Leaving out the pictures, return word for word the stretch of entries below from the line holding "rapporto di fiducia, attualmente" through the line holding "Where would you".

> _Dataset content_
--- START ---
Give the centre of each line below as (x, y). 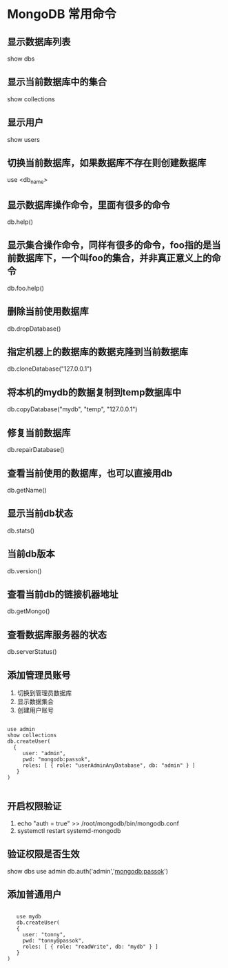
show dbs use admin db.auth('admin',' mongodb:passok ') (88, 871)
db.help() (20, 222)
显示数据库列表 (39, 42)
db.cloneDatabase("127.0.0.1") (50, 369)
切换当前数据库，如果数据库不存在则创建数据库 (107, 163)
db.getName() (27, 490)
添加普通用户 (34, 894)
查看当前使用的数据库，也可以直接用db (90, 473)
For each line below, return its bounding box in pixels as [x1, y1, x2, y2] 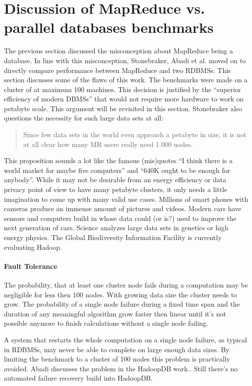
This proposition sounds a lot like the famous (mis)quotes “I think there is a [4, 155, 233, 166]
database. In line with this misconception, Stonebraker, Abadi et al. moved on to [4, 55, 246, 65]
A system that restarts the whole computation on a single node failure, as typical [4, 334, 247, 344]
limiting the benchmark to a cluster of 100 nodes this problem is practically [4, 354, 231, 364]
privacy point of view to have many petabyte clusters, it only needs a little [4, 184, 228, 194]
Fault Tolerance [4, 261, 58, 271]
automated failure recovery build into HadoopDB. [4, 373, 153, 383]
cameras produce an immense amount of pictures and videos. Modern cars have [4, 203, 242, 214]
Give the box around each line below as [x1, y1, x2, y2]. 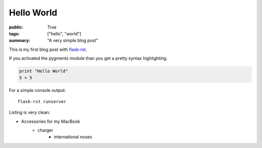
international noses [54, 134, 92, 140]
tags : [9, 30, 20, 36]
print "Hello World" [19, 68, 68, 74]
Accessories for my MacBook [21, 118, 80, 124]
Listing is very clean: [9, 109, 50, 116]
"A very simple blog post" [47, 38, 98, 44]
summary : [9, 38, 31, 44]
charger [37, 127, 53, 133]
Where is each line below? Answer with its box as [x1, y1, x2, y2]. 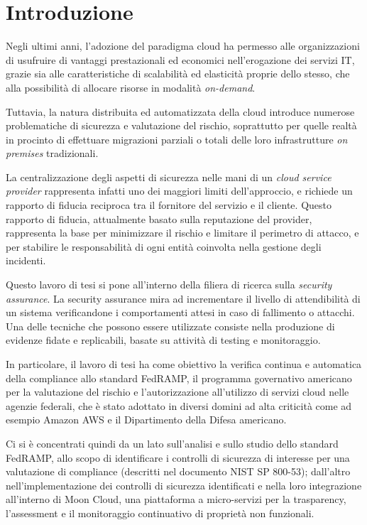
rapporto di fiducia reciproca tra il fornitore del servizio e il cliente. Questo [6, 197, 332, 212]
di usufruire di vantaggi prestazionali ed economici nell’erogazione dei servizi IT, [6, 52, 355, 67]
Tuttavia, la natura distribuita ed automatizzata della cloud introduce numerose [6, 104, 355, 119]
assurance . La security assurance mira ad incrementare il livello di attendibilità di [6, 291, 361, 305]
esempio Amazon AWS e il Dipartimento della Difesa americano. [6, 412, 287, 427]
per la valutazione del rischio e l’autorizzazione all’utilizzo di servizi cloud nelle [6, 384, 349, 399]
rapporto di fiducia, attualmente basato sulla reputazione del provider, [6, 211, 312, 226]
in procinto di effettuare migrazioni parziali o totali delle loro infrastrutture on [6, 131, 348, 146]
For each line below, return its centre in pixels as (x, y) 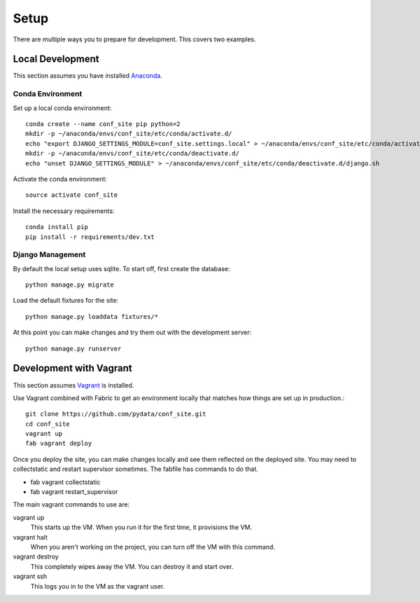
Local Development (56, 59)
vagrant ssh (30, 576)
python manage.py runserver (73, 348)
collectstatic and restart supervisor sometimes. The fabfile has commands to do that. (135, 469)
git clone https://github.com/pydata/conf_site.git (116, 414)
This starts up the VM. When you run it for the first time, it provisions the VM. (141, 527)
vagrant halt (30, 537)
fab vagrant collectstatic (65, 482)
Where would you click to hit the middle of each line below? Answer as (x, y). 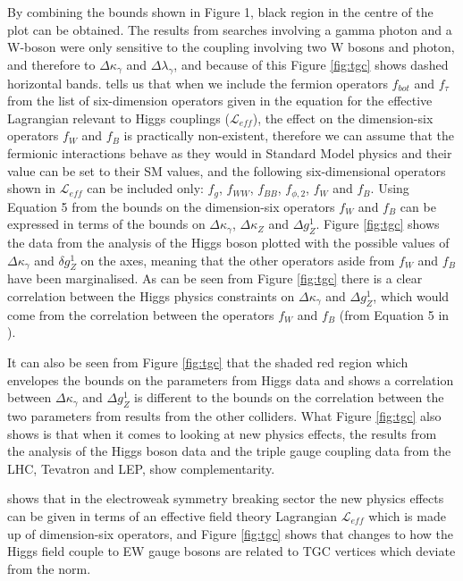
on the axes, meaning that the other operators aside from (238, 260)
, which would (411, 295)
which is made (407, 515)
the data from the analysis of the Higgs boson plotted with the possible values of (228, 242)
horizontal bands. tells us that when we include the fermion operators (198, 83)
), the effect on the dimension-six (343, 118)
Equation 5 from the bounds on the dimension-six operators (171, 206)
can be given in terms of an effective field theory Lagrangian (173, 515)
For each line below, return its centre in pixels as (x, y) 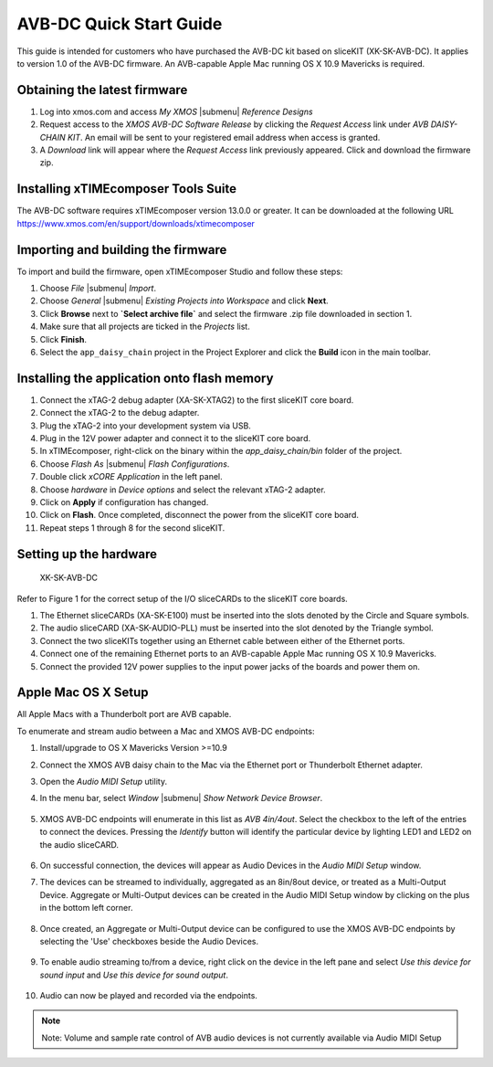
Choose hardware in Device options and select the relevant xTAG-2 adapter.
--- END ---
> _Answer box_
rapporto di fiducia, attualmente basato sulla reputazione del provider, [6, 211, 312, 226]
in procinto di effettuare migrazioni parziali o totali delle loro infrastrutture on [6, 131, 348, 146]
For each line below, return its centre in pixels as (x, y) 
Local Development (56, 59)
vagrant ssh (30, 576)
python manage.py runserver (73, 348)
collectstatic and restart supervisor sometimes. The fabfile has commands to do that. (135, 469)
git clone https://github.com/pydata/conf_site.git (116, 414)
This starts up the VM. When you run it for the first time, it provisions the VM. (141, 527)
vagrant halt (30, 537)
fab vagrant collectstatic (65, 482)
Where would you click to hit the middle of each line below? Answer as (x, y). 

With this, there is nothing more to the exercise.